(Study material):
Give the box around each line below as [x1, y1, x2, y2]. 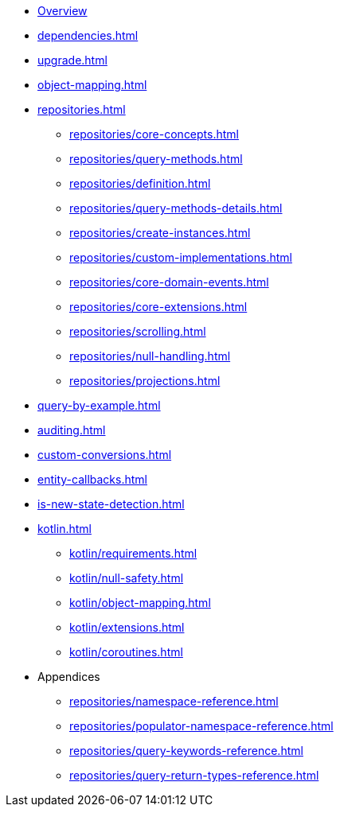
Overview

...

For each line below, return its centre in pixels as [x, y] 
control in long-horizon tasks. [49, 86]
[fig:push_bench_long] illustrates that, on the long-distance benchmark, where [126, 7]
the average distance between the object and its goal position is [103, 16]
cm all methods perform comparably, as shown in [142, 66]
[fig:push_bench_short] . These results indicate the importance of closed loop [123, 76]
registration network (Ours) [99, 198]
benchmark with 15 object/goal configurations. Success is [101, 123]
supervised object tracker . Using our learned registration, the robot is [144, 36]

---

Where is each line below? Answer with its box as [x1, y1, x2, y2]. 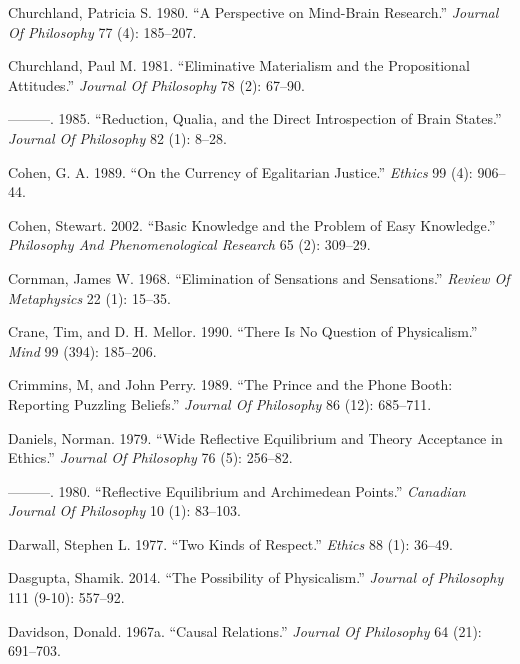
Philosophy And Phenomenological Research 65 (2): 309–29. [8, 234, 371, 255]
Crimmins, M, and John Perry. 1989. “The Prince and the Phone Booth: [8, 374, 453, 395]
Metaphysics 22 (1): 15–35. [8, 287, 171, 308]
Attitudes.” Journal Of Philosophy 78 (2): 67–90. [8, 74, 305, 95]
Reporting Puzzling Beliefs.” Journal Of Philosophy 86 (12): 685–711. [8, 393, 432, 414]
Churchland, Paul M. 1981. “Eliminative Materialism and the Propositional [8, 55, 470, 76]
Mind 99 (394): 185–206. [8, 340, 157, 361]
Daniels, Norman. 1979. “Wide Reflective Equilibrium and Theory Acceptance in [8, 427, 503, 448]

(Your assignment):
Across the entries, how many lines hold the word "object"? Say only the number.

(Exercise solution):
3